Comment 36 Olaf Hering 2006-10-24 06:29:24 UTC
two drivers cant bind to the same device.
does anyone seriously use edac?
CONFIG_EDAC=n is the correct fix.
Comment 37 Tamás Cservenák 2006-10-24 11:54:22 UTC
(In reply to comment #35)
> Please attach /etc/modprobe.d/xorg-x11-driver-video. Probably you simply did a
> cut & paste, which would explain the hang.
> 

Yes, I realized it, my current /etc/modprobe.d/xorg-x11-driver-video (added "-i" after second modprobe). It works without a hang.

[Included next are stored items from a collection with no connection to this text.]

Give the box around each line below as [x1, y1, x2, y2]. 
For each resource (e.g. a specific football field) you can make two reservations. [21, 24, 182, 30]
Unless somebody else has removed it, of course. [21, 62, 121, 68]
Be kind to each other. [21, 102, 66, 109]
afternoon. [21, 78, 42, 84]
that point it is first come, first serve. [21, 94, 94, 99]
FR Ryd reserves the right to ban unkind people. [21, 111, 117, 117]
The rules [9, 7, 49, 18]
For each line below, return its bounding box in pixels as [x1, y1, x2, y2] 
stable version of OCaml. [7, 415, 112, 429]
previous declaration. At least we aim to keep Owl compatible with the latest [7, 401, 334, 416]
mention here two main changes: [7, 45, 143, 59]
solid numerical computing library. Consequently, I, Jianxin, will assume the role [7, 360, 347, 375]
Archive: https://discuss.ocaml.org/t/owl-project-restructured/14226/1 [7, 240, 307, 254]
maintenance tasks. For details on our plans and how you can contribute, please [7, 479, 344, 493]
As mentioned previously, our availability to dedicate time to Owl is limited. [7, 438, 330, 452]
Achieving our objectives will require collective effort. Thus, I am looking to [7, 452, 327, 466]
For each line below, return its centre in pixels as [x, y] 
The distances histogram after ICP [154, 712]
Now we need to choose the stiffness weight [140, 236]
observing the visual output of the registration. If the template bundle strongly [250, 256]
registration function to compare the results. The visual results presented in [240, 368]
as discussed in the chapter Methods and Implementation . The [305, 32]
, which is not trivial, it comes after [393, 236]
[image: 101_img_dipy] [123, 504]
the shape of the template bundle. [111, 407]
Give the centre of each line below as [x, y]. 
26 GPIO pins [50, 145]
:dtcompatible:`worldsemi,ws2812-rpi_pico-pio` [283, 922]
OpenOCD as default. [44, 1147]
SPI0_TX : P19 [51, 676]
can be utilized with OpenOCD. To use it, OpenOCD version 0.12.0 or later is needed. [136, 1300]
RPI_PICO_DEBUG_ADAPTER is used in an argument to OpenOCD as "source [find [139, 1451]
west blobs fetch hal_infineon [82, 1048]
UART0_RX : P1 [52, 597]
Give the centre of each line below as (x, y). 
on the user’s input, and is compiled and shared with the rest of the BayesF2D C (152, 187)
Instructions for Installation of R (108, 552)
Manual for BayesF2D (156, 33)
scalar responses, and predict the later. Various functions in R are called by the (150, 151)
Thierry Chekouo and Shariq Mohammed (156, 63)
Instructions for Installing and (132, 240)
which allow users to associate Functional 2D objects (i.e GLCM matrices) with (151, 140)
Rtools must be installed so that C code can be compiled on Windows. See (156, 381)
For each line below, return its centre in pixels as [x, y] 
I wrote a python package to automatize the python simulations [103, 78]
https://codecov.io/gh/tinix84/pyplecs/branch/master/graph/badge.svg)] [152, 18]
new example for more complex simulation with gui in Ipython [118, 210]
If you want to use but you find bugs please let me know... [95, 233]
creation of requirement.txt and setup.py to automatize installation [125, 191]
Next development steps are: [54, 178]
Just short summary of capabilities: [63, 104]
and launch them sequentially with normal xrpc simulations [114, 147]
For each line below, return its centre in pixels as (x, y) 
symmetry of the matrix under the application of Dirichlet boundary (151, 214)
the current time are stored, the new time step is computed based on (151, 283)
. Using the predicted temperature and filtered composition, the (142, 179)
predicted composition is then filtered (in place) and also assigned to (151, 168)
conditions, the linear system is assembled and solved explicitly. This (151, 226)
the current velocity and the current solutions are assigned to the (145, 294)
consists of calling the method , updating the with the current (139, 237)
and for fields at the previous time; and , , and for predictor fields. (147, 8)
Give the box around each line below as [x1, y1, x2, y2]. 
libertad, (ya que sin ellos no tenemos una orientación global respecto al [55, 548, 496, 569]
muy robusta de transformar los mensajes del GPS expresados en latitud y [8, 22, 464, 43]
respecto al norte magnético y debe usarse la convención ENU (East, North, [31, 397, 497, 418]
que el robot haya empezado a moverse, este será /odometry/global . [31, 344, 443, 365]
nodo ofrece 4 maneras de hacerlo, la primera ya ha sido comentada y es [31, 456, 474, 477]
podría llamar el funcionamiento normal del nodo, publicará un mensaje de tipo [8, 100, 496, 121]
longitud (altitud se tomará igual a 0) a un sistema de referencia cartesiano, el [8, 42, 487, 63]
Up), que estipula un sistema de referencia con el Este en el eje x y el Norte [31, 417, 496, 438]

install i82875p_edac /sbin/modprobe -i intel-agp ; /sbin/modprobe -i i82875p_edac
Comment 38 Tamás Cservenák 2006-10-24 12:01:31 UTC
(In reply to comment #36)
> two drivers cant bind to the same device.
> does anyone seriously use edac?
> CONFIG_EDAC=n is the correct fix.
> 

I think this statement is corrent. The i82875p_edac even if loaded now with Stefans fix (comment #25) does not echoes nothing in dmesg. It simply gets loaded but not activated, as in initial case. 

When EDAC echoes itself (gets activated), then AGP is not activated.
Comment 39 Stefan Dirsch 2006-10-24 12:12:28 UTC
Ok. I will add /etc/modprobe.d/xorg-x11-driver-video to the xorg-x11-driver-video package to make sure i82875p_edac no longer makes any trouble. Not sure, if we really should disable the build of i82875p_edac or even edac in general. Maybe someone wants to use it. Greg, what do you think?

Short summary for Greg:
intel-agp/i82875p_edac conflict. i82875p_edac is preferred. Therefore intel-agp doesn't work. Should we disable the build of 82875p_edac or even edac in general? For now I will add a workaround to make sure intel-agp is loaded before i82875p_edac.
Comment 40 Stefan Dirsch 2006-10-24 13:09:33 UTC
workaround enabled for buildservice and STABLE (openSUSE 10.2 Beta2).
Comment 41 Christian Zoz 2006-10-24 13:14:43 UTC
What about
   blacklist i82875p_edac
somewhere in modprobe.conf?
Comment 42 Stefan Dirsch 2006-10-24 13:24:01 UTC
somewhere means what?
Comment 43 Christian Zoz 2006-10-24 13:48:26 UTC
modprobe.d/<somewhere>

If any of your package already owns scuh a file you may add it there. Or add it to modprobe.d/blacklist.
   agadez:~ # rpm -qf /etc/modprobe.d/blacklist
   sysconfig-0.50.9-13.8

Assign the bug to me if i should add it.
Comment 44 Stefan Dirsch 2006-10-24 13:56:38 UTC
So you think I should replace

  install i82875p_edac /sbin/modprobe -i intel-agp && /sbin/modprobe i82875p_edac

in /etc/modprobe.d/xorg-x11-driver-video with

  blacklist i82875p_edac 

?
Comment 45 Andreas Kleen 2006-10-24 14:09:09 UTC
Blacklisting EDAC is the right solution right now. Should probably write
a script to check for more such duplicated IDs too and blacklist the less
important one too.

Longer term PCI subsystem needs to be fixed to allow this kind of coexistence.
I guess that is something for Greg.
Comment 46 Christian Zoz 2006-10-24 14:23:00 UTC
to comment 44:

Yes. Or let me add it to the blacklist file.
Comment 47 Stefan Dirsch 2006-10-24 14:27:41 UTC
Ok. I propose to add it to the general blacklist file.
Comment 48 Stefan Dirsch 2006-10-24 14:28:37 UTC
And I will remove /etc/modprobe.d/xorg-x11-driver-video again.
Comment 49 Stefan Dirsch 2006-10-25 13:13:11 UTC
(In reply to comment #48)
> And I will remove /etc/modprobe.d/xorg-x11-driver-video again.

done.

Comment 50 Christian Zoz 2006-10-26 09:14:26 UTC
added module to blacklist in svn. WIll be in next beta.